● What you will do
Lines of the data that contain the word "final" are the ones to copy.

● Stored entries
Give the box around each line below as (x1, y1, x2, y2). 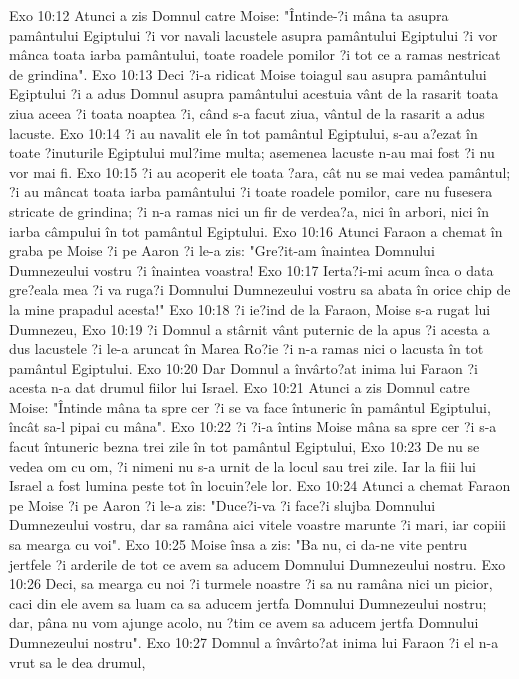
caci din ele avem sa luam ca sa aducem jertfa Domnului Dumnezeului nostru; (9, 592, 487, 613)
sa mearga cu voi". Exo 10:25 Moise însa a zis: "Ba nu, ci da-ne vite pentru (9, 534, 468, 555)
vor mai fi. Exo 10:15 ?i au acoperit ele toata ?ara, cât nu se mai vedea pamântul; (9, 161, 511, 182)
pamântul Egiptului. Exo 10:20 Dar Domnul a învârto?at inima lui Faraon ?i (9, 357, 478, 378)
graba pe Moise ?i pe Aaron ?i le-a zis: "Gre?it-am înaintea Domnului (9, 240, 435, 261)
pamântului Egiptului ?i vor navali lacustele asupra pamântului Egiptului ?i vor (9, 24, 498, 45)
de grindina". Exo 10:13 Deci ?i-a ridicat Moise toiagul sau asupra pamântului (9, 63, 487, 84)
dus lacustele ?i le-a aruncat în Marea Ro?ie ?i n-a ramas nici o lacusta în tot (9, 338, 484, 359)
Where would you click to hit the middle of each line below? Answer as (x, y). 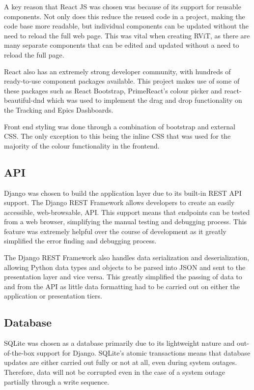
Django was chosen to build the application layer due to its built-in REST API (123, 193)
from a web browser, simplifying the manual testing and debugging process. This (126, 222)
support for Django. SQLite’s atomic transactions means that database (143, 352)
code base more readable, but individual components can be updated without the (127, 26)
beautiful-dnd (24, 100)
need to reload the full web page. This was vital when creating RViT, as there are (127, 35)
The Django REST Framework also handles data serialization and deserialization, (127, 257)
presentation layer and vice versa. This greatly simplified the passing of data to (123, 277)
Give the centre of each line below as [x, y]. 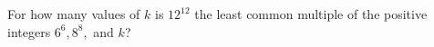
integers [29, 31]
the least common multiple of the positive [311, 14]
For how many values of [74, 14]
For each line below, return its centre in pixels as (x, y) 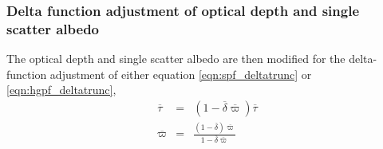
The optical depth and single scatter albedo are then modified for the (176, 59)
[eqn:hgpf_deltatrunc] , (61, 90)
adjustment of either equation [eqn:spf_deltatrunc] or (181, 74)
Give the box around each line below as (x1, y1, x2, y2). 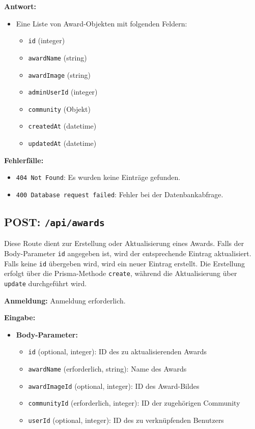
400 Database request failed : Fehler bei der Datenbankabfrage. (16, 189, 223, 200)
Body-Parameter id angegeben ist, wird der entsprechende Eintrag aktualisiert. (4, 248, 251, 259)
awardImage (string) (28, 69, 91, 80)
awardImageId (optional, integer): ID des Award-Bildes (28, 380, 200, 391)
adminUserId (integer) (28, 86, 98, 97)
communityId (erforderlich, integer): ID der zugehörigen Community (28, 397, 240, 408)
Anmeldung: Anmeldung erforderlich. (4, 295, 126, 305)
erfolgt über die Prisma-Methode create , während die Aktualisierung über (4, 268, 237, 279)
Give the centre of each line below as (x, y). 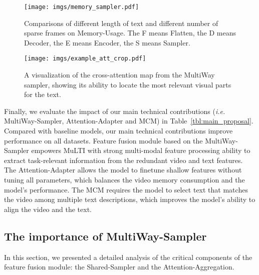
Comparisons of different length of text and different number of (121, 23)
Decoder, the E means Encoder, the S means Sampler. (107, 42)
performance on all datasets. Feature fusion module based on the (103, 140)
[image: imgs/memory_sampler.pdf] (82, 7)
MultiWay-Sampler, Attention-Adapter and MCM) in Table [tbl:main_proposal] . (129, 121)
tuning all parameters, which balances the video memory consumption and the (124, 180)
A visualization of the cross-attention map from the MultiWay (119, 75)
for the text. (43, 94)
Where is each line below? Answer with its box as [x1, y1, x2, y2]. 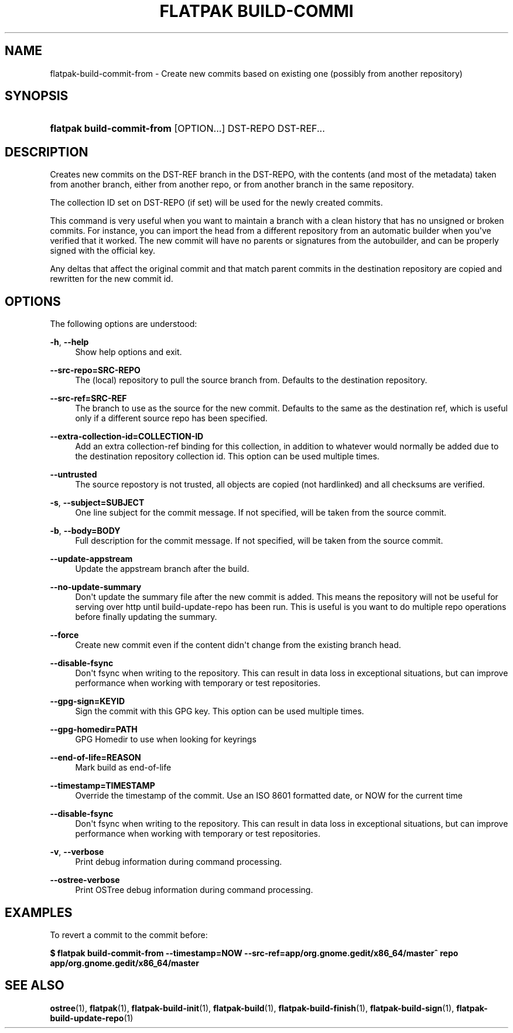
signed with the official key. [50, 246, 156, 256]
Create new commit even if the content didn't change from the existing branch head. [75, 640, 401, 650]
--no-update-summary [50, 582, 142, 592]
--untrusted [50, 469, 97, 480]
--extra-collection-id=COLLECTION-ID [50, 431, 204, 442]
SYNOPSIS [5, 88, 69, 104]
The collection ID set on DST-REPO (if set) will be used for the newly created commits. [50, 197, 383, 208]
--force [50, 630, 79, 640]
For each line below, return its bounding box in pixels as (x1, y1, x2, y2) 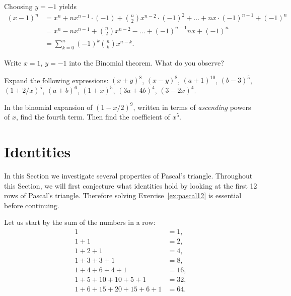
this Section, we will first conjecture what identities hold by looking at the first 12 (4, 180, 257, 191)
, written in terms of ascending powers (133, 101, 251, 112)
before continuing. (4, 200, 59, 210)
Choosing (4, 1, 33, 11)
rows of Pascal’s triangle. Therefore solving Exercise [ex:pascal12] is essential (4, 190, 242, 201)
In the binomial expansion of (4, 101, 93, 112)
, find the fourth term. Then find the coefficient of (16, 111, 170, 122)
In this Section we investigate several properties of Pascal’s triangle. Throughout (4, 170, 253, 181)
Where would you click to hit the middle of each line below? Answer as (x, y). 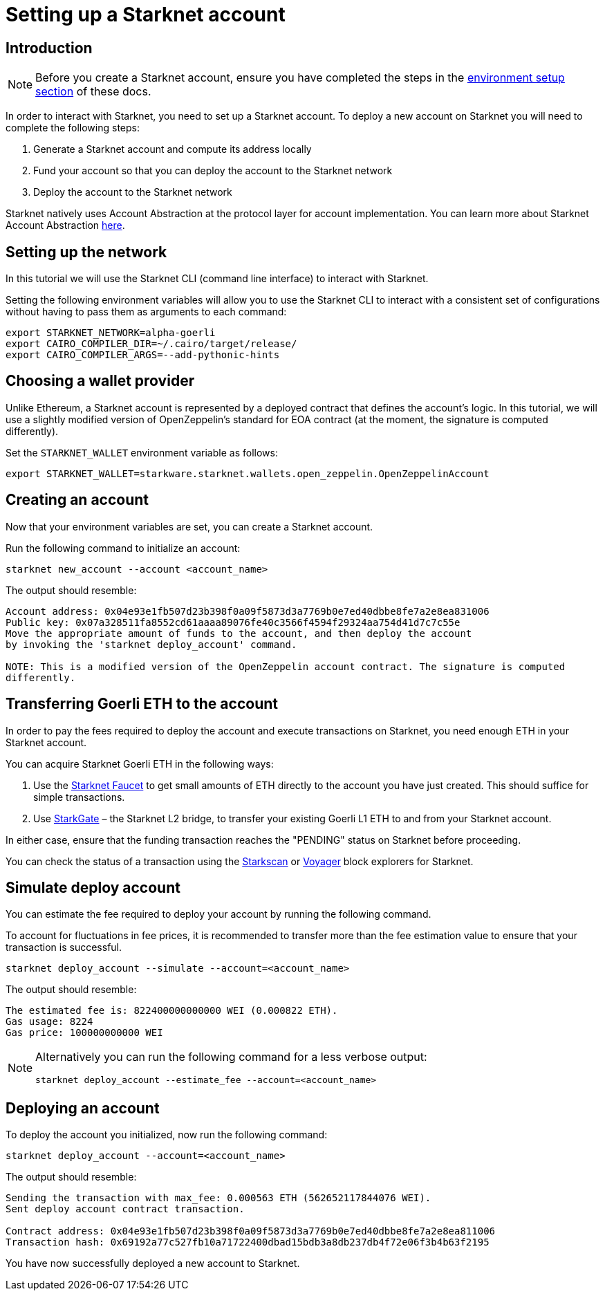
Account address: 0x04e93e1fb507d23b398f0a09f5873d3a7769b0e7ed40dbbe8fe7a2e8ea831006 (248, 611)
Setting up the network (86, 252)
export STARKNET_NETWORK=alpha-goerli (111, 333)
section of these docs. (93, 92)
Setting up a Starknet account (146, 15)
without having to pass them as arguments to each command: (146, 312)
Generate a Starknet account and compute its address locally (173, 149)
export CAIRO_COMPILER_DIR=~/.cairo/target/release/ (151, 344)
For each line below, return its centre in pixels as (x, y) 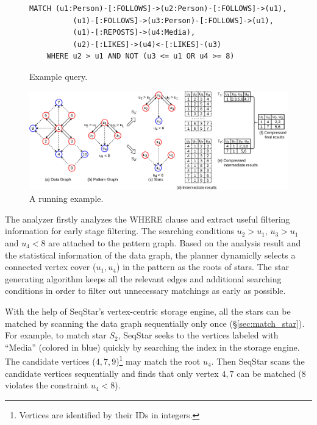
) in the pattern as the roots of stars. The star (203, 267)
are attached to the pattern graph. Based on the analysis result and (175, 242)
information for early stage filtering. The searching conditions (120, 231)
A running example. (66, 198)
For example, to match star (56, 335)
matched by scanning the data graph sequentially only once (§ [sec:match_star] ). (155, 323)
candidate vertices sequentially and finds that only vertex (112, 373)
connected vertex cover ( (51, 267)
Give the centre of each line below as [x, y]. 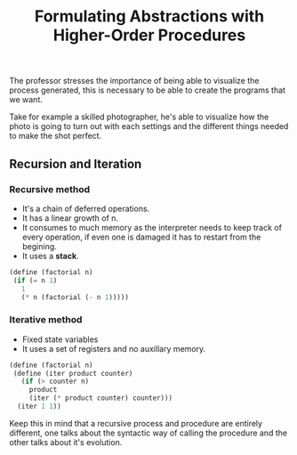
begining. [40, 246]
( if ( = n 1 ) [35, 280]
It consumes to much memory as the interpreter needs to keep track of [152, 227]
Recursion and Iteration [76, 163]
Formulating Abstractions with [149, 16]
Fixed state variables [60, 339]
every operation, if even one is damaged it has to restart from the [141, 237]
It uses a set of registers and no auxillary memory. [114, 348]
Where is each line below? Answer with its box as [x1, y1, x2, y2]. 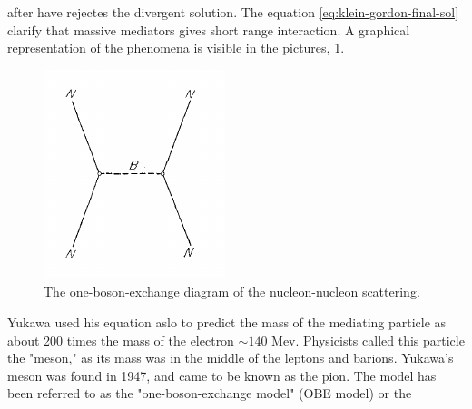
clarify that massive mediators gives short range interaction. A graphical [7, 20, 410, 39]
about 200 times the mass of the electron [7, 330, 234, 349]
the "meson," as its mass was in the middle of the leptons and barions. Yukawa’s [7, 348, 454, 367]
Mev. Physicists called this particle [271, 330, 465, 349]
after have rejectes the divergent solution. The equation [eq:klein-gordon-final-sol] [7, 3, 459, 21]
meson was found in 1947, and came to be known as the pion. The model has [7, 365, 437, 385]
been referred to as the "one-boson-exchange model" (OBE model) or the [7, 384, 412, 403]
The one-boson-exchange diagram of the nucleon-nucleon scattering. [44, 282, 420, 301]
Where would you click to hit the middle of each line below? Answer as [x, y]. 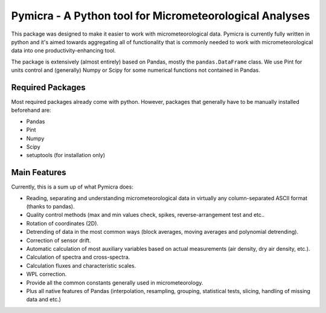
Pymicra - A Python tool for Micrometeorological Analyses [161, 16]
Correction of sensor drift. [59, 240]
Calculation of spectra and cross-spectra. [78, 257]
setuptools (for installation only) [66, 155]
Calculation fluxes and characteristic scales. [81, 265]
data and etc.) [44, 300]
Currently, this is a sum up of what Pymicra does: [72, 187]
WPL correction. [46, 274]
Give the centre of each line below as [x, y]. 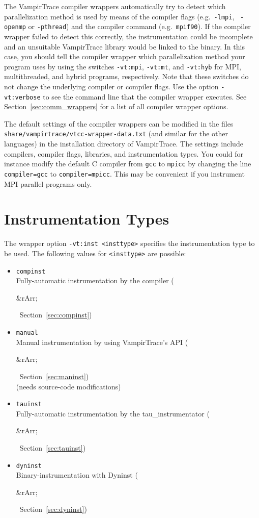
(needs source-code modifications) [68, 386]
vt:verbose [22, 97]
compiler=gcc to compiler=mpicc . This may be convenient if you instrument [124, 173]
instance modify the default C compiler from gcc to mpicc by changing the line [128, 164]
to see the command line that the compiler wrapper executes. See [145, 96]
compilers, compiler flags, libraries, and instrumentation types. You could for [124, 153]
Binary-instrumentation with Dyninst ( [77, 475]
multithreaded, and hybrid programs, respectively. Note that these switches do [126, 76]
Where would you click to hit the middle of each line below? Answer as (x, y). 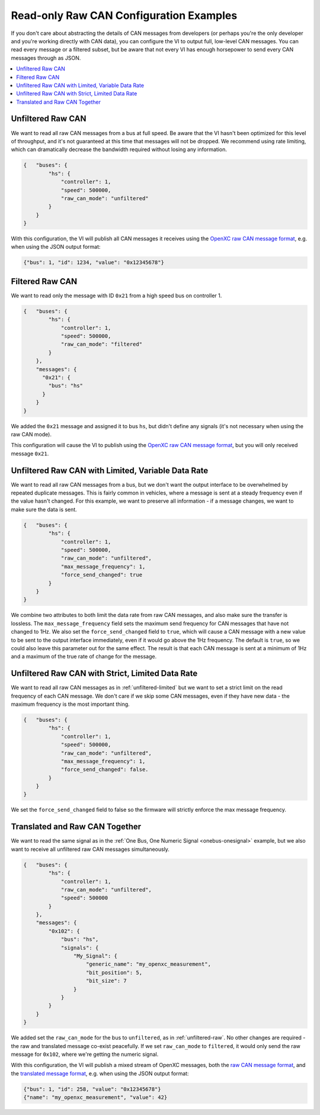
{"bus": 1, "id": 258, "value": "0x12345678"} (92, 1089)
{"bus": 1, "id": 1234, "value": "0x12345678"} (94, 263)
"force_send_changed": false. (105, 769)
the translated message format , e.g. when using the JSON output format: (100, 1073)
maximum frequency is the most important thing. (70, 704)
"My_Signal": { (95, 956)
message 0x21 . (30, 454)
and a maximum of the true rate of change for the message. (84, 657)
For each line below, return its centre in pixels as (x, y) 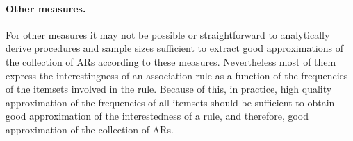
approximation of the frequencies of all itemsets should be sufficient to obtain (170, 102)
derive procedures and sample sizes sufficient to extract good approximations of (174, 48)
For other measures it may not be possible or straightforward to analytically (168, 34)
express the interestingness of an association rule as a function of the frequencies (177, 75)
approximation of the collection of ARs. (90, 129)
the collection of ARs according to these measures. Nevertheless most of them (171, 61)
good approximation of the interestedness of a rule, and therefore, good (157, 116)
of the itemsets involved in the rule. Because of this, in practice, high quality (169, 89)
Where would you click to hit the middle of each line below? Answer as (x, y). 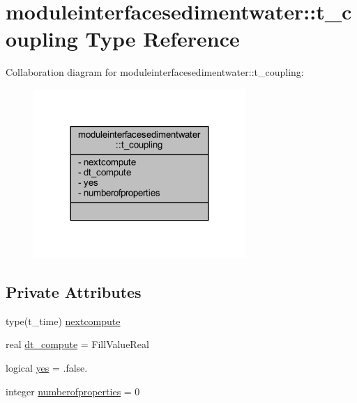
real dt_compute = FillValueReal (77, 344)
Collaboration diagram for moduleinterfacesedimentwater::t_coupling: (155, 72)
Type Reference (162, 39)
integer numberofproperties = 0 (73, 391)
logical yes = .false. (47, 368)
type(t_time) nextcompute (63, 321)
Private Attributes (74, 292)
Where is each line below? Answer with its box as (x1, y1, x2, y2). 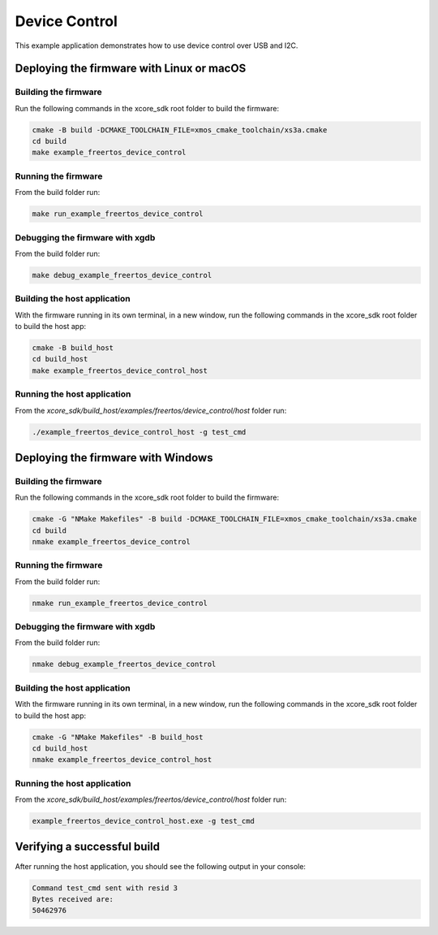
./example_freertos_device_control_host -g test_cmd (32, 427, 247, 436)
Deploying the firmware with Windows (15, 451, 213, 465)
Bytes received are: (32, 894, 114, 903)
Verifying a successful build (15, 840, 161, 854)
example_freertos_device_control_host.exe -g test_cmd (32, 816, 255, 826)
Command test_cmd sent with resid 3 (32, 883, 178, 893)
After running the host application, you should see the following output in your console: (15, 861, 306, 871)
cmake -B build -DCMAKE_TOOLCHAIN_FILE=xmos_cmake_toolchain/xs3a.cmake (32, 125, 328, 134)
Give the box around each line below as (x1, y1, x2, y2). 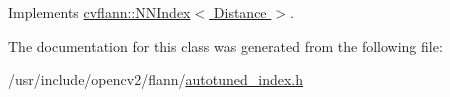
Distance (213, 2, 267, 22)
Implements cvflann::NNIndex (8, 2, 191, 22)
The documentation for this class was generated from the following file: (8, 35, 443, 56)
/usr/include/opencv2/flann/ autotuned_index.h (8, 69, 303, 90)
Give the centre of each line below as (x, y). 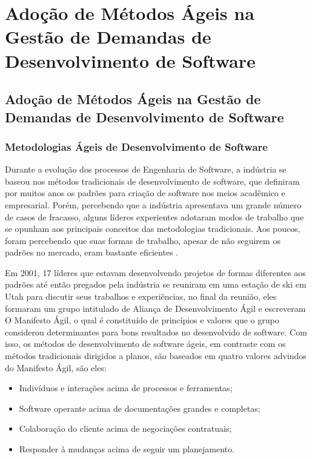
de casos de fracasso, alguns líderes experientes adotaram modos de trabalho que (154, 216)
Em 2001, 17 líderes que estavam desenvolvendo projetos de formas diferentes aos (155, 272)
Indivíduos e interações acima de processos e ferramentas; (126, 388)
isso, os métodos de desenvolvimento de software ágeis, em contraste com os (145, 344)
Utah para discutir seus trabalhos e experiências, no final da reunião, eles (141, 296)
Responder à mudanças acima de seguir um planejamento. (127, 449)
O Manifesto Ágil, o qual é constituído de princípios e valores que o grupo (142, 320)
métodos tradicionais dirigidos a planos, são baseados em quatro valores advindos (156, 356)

● Task result
after have rejectes the divergent solution. The equation [eq:klein-gordon-final-sol] [7, 3, 459, 21]
Utah para discutir seus trabalhos e experiências, no final da reunião, eles (141, 296)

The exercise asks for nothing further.